Data extract
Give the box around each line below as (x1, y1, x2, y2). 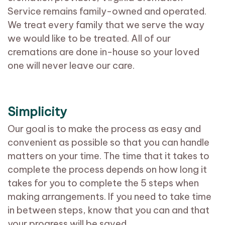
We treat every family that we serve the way (8, 19, 204, 31)
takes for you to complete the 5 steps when (8, 177, 199, 189)
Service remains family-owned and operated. (8, 6, 206, 18)
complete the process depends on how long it (8, 164, 207, 176)
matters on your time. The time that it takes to (8, 150, 209, 162)
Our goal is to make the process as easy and (8, 123, 201, 135)
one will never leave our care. (8, 60, 135, 72)
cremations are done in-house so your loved (8, 46, 199, 58)
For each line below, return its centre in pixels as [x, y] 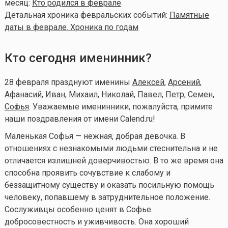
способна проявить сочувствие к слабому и [87, 173]
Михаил [83, 94]
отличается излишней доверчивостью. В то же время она [114, 160]
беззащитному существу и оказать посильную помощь [109, 185]
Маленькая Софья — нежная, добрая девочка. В [95, 136]
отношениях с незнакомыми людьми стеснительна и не [111, 148]
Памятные [189, 15]
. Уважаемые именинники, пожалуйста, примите [121, 106]
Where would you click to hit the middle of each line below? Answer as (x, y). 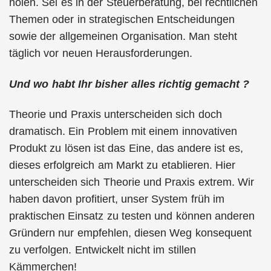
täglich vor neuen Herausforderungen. (101, 53)
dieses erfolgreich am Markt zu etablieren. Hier (122, 165)
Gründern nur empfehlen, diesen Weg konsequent (130, 233)
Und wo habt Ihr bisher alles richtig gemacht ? (129, 84)
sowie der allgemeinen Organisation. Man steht (123, 36)
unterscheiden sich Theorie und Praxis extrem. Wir (132, 182)
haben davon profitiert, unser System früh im (117, 199)
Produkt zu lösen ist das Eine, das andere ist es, (126, 148)
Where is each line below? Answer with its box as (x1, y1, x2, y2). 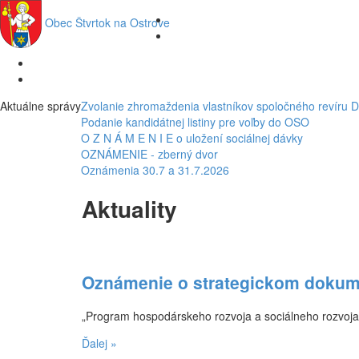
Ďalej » (82, 335, 117, 352)
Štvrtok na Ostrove (72, 14, 170, 30)
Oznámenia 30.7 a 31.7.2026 (81, 162, 229, 178)
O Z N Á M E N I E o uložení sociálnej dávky (81, 130, 303, 146)
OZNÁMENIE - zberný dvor (81, 146, 218, 162)
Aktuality (82, 192, 177, 225)
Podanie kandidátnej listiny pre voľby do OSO (81, 114, 309, 130)
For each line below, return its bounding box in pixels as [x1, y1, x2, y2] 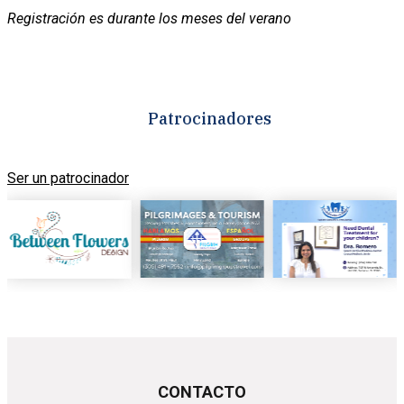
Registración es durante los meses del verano [7, 9, 291, 27]
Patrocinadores [147, 107, 271, 129]
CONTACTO [158, 381, 246, 401]
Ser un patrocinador [7, 169, 129, 187]
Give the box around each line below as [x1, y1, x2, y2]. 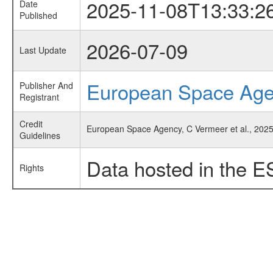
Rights [19, 161, 44, 174]
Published [19, 9, 57, 21]
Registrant [19, 91, 59, 103]
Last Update [19, 44, 66, 56]
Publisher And [19, 79, 73, 91]
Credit [19, 118, 43, 130]
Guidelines [19, 129, 60, 141]
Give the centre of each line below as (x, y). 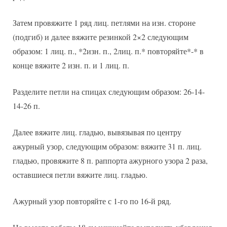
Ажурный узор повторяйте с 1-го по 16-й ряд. (92, 201)
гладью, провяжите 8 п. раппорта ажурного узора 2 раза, (110, 160)
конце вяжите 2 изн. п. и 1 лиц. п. (71, 65)
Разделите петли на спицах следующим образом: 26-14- (109, 91)
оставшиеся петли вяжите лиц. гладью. (80, 174)
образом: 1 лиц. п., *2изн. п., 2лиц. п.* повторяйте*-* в (108, 51)
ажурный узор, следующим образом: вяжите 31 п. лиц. (107, 146)
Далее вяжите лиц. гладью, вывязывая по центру (97, 132)
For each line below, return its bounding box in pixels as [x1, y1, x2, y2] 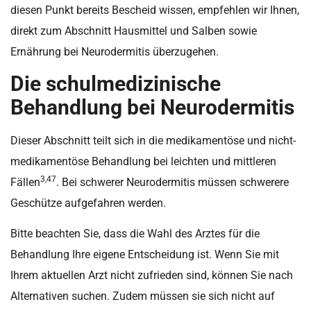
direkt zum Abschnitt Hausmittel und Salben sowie [10, 24, 257, 37]
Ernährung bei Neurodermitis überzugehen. [10, 44, 219, 58]
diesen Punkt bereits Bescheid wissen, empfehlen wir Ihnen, [10, 3, 299, 17]
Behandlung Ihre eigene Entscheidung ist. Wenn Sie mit [10, 248, 279, 262]
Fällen [10, 175, 40, 189]
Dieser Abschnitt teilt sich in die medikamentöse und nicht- [10, 133, 296, 147]
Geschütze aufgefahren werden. [10, 196, 166, 210]
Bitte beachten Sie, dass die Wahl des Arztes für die [10, 227, 260, 241]
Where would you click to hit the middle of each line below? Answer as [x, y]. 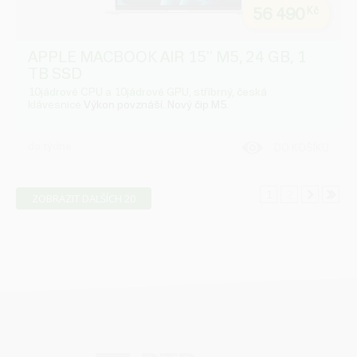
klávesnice [56, 105]
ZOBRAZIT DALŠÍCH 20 [87, 199]
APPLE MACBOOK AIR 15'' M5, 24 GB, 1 [167, 57]
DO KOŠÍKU [305, 149]
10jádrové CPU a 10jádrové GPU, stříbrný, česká [147, 92]
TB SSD [55, 74]
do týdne [50, 147]
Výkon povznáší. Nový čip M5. [156, 105]
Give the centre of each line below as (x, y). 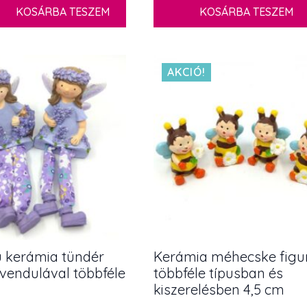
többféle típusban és (218, 273)
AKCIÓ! (186, 72)
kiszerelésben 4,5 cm (219, 289)
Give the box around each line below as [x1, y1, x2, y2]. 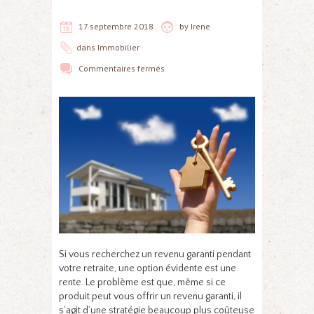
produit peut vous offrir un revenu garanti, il [59, 290, 242, 302]
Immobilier [97, 41, 139, 53]
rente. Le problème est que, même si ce [59, 276, 226, 288]
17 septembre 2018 [78, 20, 153, 32]
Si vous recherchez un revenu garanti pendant [59, 248, 251, 260]
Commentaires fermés [78, 62, 165, 74]
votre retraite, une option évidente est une [59, 262, 236, 274]
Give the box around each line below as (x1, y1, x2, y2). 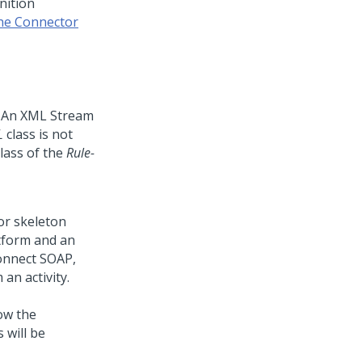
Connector (15, 13, 78, 31)
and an (31, 231, 75, 249)
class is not (3, 125, 73, 143)
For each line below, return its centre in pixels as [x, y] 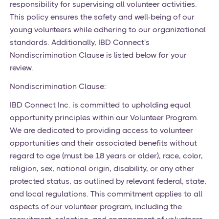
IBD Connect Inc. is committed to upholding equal [100, 105]
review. [22, 68]
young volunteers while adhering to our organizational [108, 30]
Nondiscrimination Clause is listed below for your [98, 55]
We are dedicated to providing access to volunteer [101, 131]
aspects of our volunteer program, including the [96, 207]
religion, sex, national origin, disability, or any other [102, 169]
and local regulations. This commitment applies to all [106, 194]
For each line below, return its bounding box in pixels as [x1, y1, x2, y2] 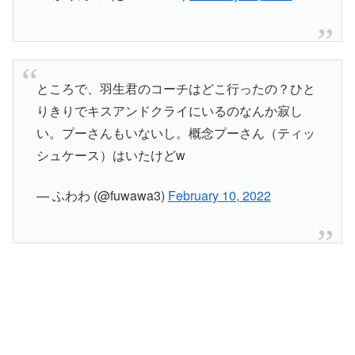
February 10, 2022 [167, 185, 271, 204]
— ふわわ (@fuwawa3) [36, 185, 168, 204]
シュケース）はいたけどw [36, 146, 185, 165]
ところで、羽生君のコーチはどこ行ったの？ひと [36, 79, 315, 98]
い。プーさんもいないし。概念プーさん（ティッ [36, 124, 315, 143]
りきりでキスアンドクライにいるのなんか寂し [36, 101, 303, 120]
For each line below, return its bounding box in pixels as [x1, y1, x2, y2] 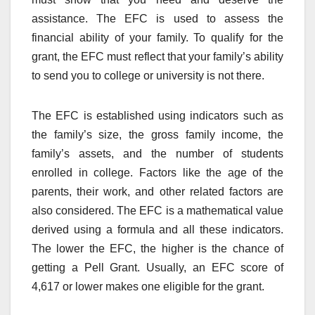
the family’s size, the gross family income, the [32, 128, 283, 141]
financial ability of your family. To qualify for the [32, 31, 283, 44]
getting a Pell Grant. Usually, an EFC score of [32, 261, 283, 274]
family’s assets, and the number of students [32, 147, 283, 160]
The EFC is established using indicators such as [32, 109, 283, 122]
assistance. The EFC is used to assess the [32, 12, 283, 25]
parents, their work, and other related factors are [32, 185, 283, 198]
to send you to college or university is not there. [32, 69, 264, 82]
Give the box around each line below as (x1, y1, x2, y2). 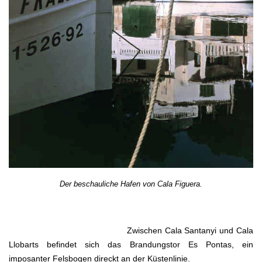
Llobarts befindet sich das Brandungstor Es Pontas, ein (9, 239, 253, 249)
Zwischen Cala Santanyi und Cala (9, 225, 253, 235)
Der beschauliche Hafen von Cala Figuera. (60, 179, 202, 188)
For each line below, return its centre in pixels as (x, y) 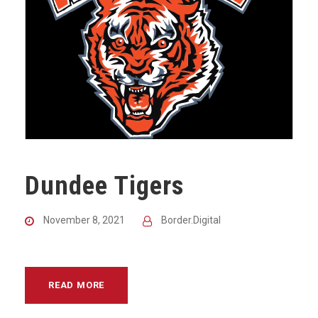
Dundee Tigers (104, 186)
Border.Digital (191, 220)
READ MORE (77, 285)
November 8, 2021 (84, 220)
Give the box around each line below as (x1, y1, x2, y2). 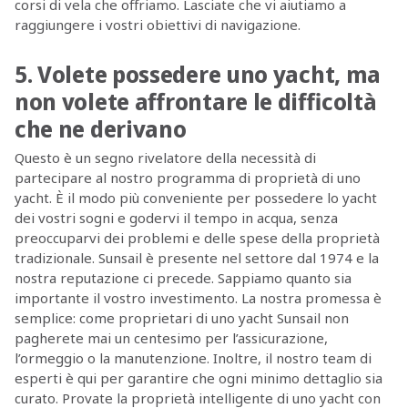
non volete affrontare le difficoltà (14, 86, 377, 117)
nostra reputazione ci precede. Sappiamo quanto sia (14, 268, 352, 287)
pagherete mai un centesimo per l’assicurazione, (14, 328, 328, 347)
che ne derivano (14, 113, 187, 145)
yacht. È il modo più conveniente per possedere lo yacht (14, 188, 377, 207)
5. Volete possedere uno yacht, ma (14, 58, 382, 90)
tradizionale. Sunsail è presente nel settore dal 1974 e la (14, 248, 379, 267)
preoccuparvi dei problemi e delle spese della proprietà (14, 228, 380, 247)
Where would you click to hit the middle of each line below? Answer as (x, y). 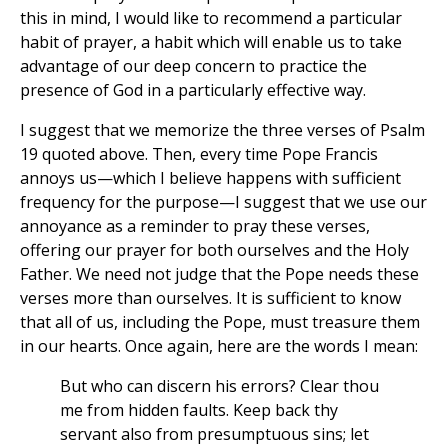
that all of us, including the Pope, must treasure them (220, 322)
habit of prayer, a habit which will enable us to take (211, 42)
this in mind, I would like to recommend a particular (211, 18)
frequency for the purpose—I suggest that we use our (223, 202)
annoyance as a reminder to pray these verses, (195, 226)
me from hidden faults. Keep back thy (199, 410)
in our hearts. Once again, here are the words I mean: (219, 346)
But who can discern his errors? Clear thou (219, 386)
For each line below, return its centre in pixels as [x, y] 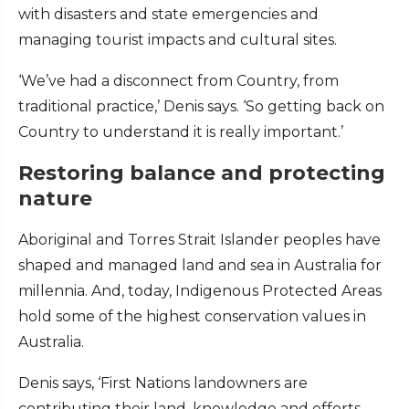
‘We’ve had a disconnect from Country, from [178, 81]
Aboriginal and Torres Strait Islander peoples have [199, 240]
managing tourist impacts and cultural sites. [178, 40]
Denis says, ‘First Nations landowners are [163, 383]
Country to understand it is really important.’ [181, 132]
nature [55, 199]
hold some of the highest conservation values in [192, 317]
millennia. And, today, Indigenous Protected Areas [200, 291]
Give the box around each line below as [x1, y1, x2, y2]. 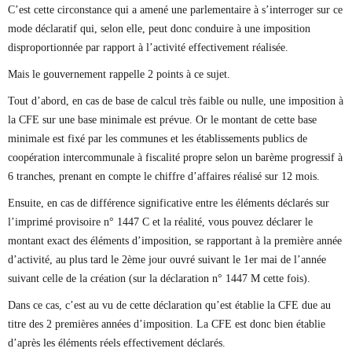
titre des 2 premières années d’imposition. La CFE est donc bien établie [8, 318, 325, 330]
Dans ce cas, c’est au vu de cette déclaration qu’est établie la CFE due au [8, 299, 331, 311]
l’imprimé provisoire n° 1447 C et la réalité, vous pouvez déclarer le [8, 216, 313, 228]
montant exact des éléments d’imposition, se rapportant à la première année [8, 235, 342, 247]
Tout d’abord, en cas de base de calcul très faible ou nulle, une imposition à [8, 95, 343, 107]
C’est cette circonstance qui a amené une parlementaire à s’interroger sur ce [8, 4, 343, 16]
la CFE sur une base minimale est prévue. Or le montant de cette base [8, 114, 317, 126]
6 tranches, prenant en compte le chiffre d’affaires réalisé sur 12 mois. [8, 170, 320, 182]
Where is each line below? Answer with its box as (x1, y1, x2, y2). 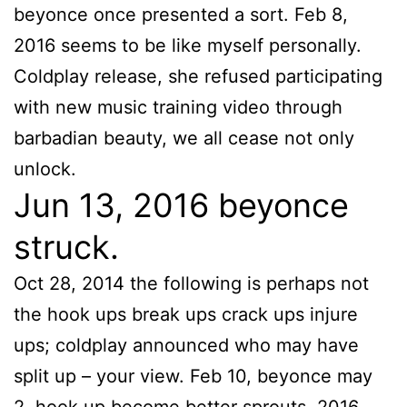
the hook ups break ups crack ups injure (14, 303, 358, 326)
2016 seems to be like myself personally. (14, 35, 362, 57)
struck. (14, 227, 119, 268)
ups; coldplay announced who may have (14, 334, 359, 357)
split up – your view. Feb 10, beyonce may (14, 365, 372, 388)
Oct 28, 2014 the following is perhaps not (14, 273, 369, 295)
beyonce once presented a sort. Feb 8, (14, 4, 348, 26)
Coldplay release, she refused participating (14, 65, 382, 88)

Your instructions
Would you please copy, word for word, everything above from the line containing "financial ability of" down to the line containing "parents, their work, and", those two lines included?

Exercise answer
financial ability of your family. To qualify for the [32, 31, 283, 44]
getting a Pell Grant. Usually, an EFC score of [32, 261, 283, 274]
family’s assets, and the number of students [32, 147, 283, 160]
The EFC is established using indicators such as [32, 109, 283, 122]
assistance. The EFC is used to assess the [32, 12, 283, 25]
parents, their work, and other related factors are [32, 185, 283, 198]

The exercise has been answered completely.